After nine years of planning, the Nabucco oil pipeline consortium submitted a bid to export Azerbaijani gas exports at the weekend, saying its pipeline was the best of three rival projects vying to carry Caspian resources to Europe.

But BP, the principal western company in the Caspian,  is not convinced.

Only last week, the UK oil major revealed it had a fourth pipeline option up its sleeve to link the vast Shak Deniz field offshore Azerbaijan with European markets.

Each of the three pipeline groups actively bidding for the exports belong to the European Union-backed Southern Corridor that aims to  boost Europe’s energy security by opening a link with the gas-rich Caspian region that by-passes Russia.

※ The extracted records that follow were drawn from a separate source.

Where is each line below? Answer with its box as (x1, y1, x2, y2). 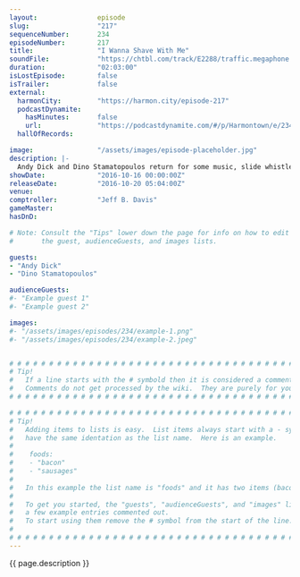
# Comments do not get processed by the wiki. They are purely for (9, 384, 278, 394)
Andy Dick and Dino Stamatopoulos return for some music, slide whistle (17, 162, 294, 171)
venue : (9, 187, 34, 197)
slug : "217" (9, 21, 118, 30)
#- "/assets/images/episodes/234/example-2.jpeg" (9, 335, 198, 344)
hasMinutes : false (25, 113, 118, 122)
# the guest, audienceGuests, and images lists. (9, 236, 218, 246)
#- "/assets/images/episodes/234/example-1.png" (9, 327, 194, 335)
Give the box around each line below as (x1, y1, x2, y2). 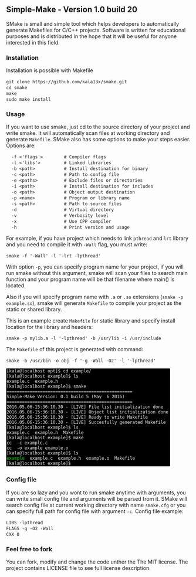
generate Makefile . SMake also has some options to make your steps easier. (6, 136, 191, 143)
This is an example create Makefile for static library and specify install (6, 317, 175, 324)
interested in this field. (6, 39, 60, 46)
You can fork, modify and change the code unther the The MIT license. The (6, 558, 188, 565)
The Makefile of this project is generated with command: (6, 346, 144, 353)
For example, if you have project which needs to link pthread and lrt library (6, 235, 189, 242)
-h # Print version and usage (11, 225, 130, 230)
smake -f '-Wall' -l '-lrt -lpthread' (6, 253, 101, 259)

The most ambitious of the three is Nabucco, a new, 3,900km pipeline across the south Caucasus and Turkey to Austria that could eventually draw in gas from other producers in the Caspian region, the Middle East and north Africa. Its two main competitors are the Interconnector Turkey-Greece-Italy and the Trans Adriatic Pipeline, would both use a combination of new and existing pipelines to carry Caspian gas to Europe.

A fresh rival appeared on the table last week when BP said it was considering a pipeline that would reduce costs by targeting markets closer to Azerbaijan. Although still at an early stage of planning, BP’s project would fit with the EU’s mission to introduce new gas supplies to Bulgaria, Romania and Hungary – countries historically dominated by Russia and its state-controlled gas company, Gazprom.

BP’s announcement was discouraging for the more ambitious consortia. “It sounds like a code for ‘We don’t need a big pipeline at the moment,’ said Professor Jonathan Stern, the head of gas research at the Oxford Institute for Energy Studies.

The EU supports the Southern Corridor as a way to boost Europe’s energy security by reducing dependence on Russian gas supplies at a time when Moscow is trying to increase its grip,  notably with the newly-constructed Baltic Sea pipeline called Nordstream and with a planned Black Sea pipeline named Southstream.

Nabucco is widely seen as the most ambitious response to Southstream, as it bring 31bn cubic metres a year of gas into the heart of Europe.

However, while the project might make political sense there are questions about its commercial viability. If pipelines are to make a good return for investors they need to operate at full capacity and so far Nabucco has struggled to find supplies.

Even if the group wins its bid for Shak Deniz gas, the field will only have 10bn cubic metres of gas a year available for export to Europe in the foreseeable future – enough to fill less than one third of Nabucco.

The EU last month pledged to step up efforts to include Turkmenistan in the Southern Corridor only to meet a rebuke from Russia which opposes the construction of pipelines across the Caspian Sea, giving  on environmental grounds.

Gazprom has offered Azerbaijan an alternative to Nabucco proposing to buy all the country’s gas supplies.

However, Baku, striving to balance its interests between Russia and the west, is unlikely to fall into the trap.

BP also has to weigh its geopolitical priorities carefully when selecting a pipeline for Shak Deniz gas.  The UK major may have headline-grabbing assets in Azerbaijan, but they are dwarfed by its very profitable – if troublesome – interests in Russia. Annoying Moscow just to please Baku won’t make sense.